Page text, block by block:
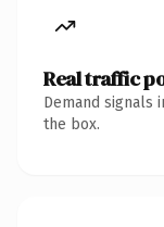
Real traffic
Demand signals
the box.
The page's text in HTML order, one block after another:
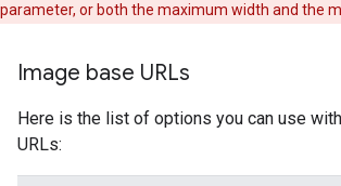
parameter, or both the maximum width and the
Image base URLs
Here is the list of options you can use
URLs:
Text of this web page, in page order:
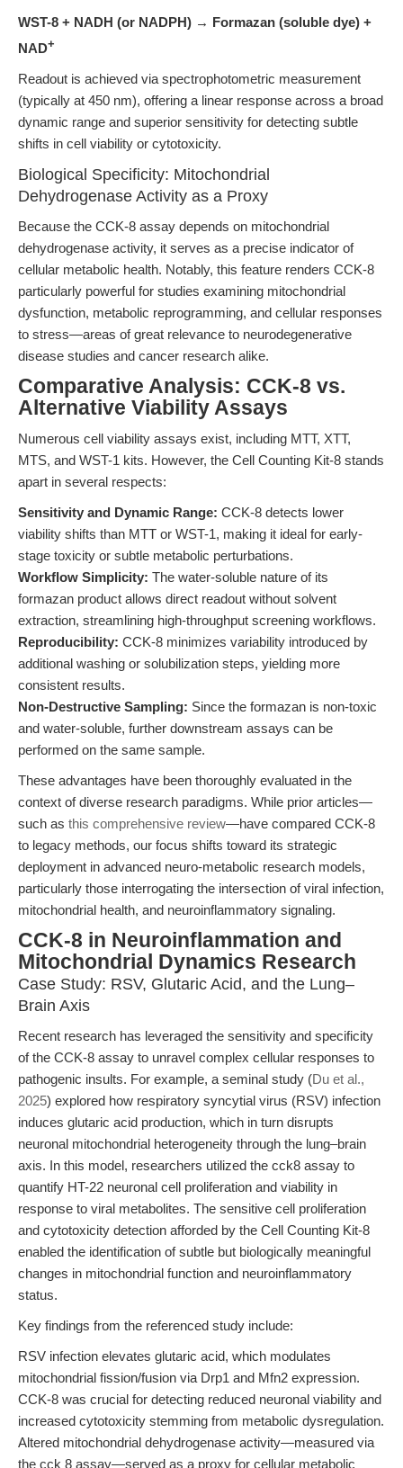
WST-8 + NADH (or NADPH) → Formazan (soluble dye) +
NAD+
Readout is achieved via spectrophotometric measurement
(typically at 450 nm), offering a linear response across a broad
dynamic range and superior sensitivity for detecting subtle
shifts in cell viability or cytotoxicity.
Biological Specificity: Mitochondrial
Dehydrogenase Activity as a Proxy
Because the CCK-8 assay depends on mitochondrial
dehydrogenase activity, it serves as a precise indicator of
cellular metabolic health. Notably, this feature renders CCK-8
particularly powerful for studies examining mitochondrial
dysfunction, metabolic reprogramming, and cellular responses
to stress—areas of great relevance to neurodegenerative
disease studies and cancer research alike.
Comparative Analysis: CCK-8 vs.
Alternative Viability Assays
Numerous cell viability assays exist, including MTT, XTT,
MTS, and WST-1 kits. However, the Cell Counting Kit-8 stands
apart in several respects:
Sensitivity and Dynamic Range: CCK-8 detects lower
viability shifts than MTT or WST-1, making it ideal for early-
stage toxicity or subtle metabolic perturbations.
Workflow Simplicity: The water-soluble nature of its
formazan product allows direct readout without solvent
extraction, streamlining high-throughput screening workflows.
Reproducibility: CCK-8 minimizes variability introduced by
additional washing or solubilization steps, yielding more
consistent results.
Non-Destructive Sampling: Since the formazan is non-toxic
and water-soluble, further downstream assays can be
performed on the same sample.
These advantages have been thoroughly evaluated in the
context of diverse research paradigms. While prior articles—
such as this comprehensive review—have compared CCK-8
to legacy methods, our focus shifts toward its strategic
deployment in advanced neuro-metabolic research models,
particularly those interrogating the intersection of viral infection,
mitochondrial health, and neuroinflammatory signaling.
CCK-8 in Neuroinflammation and
Mitochondrial Dynamics Research
Case Study: RSV, Glutaric Acid, and the Lung–
Brain Axis
Recent research has leveraged the sensitivity and specificity
of the CCK-8 assay to unravel complex cellular responses to
pathogenic insults. For example, a seminal study (Du et al.,
2025) explored how respiratory syncytial virus (RSV) infection
induces glutaric acid production, which in turn disrupts
neuronal mitochondrial heterogeneity through the lung–brain
axis. In this model, researchers utilized the cck8 assay to
quantify HT-22 neuronal cell proliferation and viability in
response to viral metabolites. The sensitive cell proliferation
and cytotoxicity detection afforded by the Cell Counting Kit-8
enabled the identification of subtle but biologically meaningful
changes in mitochondrial function and neuroinflammatory
status.
Key findings from the referenced study include:
RSV infection elevates glutaric acid, which modulates
mitochondrial fission/fusion via Drp1 and Mfn2 expression.
CCK-8 was crucial for detecting reduced neuronal viability and
increased cytotoxicity stemming from metabolic dysregulation.
Altered mitochondrial dehydrogenase activity—measured via
the cck 8 assay—served as a proxy for cellular metabolic
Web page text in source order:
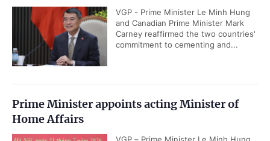
VGP - Prime Minister Le Minh Hung
and Canadian Prime Minister Mark
Carney reaffirmed the two countries'
commitment to cementing and...
Prime Minister appoints acting Minister of
Home Affairs
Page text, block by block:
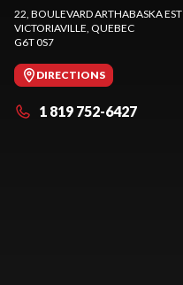
22, BOULEVARD ARTHABASKA EST
VICTORIAVILLE, QUEBEC
G6T 0S7
DIRECTIONS
1 819 752-6427
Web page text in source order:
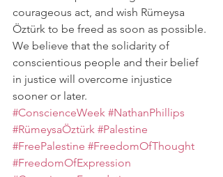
---------------
* _Action item_: Scan the listing above for the word "water" and copy every line that holds it.

* _Response to the task_:
Workflow Simplicity: The water-soluble nature of its
and water-soluble, further downstream assays can be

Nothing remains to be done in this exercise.